Two small streams traverse our condominium and they give it its name, Twin Brooks. They escape notice by most visitors because they are no more than tiny rivulets that a young person, not me, could cross in a single jump. Moreover, all the landscaping has done much to hide them out of sight. Probably a good part of the water runs through underground pipes. But Nature persists as best it can and a good observer perhaps could imagine what the land looked like before all the earth moving, paving and construction that could place in recent times.
Where
the two brooks meet, a small pond is present. Ducks and geese raise
their families there some years. An occasional blue heron visits the
pond and manages to make a meal of some little fish. Also, a muskrat
hangs around the edge of the water.
I
wonder what the land was like a few thousand years ago before
Europeans arrived and populations grew and grew to what they are
nowadays. There were Native Americans then, tribes distributed across
the land. The ones living here were the Lenape (or Lenni-Lenapi).
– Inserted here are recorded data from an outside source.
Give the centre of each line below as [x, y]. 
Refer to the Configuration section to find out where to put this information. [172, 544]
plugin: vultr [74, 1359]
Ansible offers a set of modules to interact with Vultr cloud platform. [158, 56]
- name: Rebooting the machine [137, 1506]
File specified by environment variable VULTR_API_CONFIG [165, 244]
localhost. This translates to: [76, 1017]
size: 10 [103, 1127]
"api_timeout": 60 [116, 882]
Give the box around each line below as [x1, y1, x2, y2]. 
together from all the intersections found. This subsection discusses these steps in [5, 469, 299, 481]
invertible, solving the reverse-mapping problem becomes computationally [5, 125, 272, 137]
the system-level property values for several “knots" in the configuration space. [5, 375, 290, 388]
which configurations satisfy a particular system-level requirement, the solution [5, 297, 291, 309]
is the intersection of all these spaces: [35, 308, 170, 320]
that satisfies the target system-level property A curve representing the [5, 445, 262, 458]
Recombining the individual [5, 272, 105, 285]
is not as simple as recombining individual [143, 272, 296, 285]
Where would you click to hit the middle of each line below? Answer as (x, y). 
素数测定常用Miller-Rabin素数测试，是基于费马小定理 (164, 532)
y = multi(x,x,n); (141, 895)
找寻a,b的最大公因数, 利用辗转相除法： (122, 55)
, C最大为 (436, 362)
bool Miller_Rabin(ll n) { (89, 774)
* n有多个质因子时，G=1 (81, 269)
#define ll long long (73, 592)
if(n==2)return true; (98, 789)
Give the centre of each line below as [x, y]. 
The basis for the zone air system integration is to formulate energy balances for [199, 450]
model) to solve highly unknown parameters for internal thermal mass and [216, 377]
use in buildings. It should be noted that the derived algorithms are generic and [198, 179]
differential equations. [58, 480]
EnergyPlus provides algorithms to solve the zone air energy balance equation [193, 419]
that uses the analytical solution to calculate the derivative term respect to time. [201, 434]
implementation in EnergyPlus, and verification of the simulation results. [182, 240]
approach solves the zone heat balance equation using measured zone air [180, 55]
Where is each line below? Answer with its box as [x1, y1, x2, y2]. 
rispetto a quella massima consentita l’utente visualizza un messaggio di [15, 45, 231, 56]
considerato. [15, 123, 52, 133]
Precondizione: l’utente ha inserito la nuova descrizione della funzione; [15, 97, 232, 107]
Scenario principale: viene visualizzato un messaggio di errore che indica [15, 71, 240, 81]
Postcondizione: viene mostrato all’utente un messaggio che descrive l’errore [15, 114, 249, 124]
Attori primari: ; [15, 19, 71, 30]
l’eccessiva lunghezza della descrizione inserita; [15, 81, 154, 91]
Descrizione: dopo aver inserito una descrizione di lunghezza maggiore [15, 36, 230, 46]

Were some of them camped in the Twin Brooks site either temporarily
or generation after generation? Do I walk on their steps sometimes?
I
search for information on the original residents of this land and
learn that the Lenape tribe covered part of Delaware, eastern
Pennsylvania, all of New Jersey and a southeastern part of New York
state. The region was known to them as “Lenapehoking,” which
meant land of the Lenape. These Native Americans had a matrilineal
system, that is children belonged to their mother's clan, from which
they gained their social status and identity. Male leadership was
passed through the maternal line and elder women could remove leaders
they didn't approve of. Not exactly equal rights but far better than
the condition of European women of those days.
So,
I try to imagine the Twin Brooks family or families that occupied
this area long before our condominium was built and long before I
moved here. Perhaps they built their wigwam at the spot where the two
streamlets met. Did they grow the Three Sisters –corn, beans and
squash– where we have a parking lot? Are there some broken clay
shards buried somewhere? Perhaps a little girl lost her doll exactly
under my bedroom, the doll her grandmother lovingly made using corn
husks and strings. I have no doubt they hunted deer and turkey
nearby. Rarely a lost deer wanders into our property, desperately
looking for better cover and finding only pavement, traffic and
frightening noises.
They
must have gathered berries. Still some berry shrubs grow here and
there. Chestnuts must have been an important part of their winter
food. It is sad to think that practically no chestnut trees are left
because of a terrible blight accidentally introduced from overseas.
European
colonists coveted the land when their population kept growing, so
they relocated the Lenape Indians a couple of centuries ago.
“Relocated” is just a wishy-washy way to say that the original
residents of the land were robbed of their rights, uprooted and sent
to an uncertain fate to the Indian Territory in Oklahoma. There, they
had to survive as best they could, making do with limited resources
and competing with other tribes already present in the area.
I
wonder what we mean when we sing: “This land is my land.”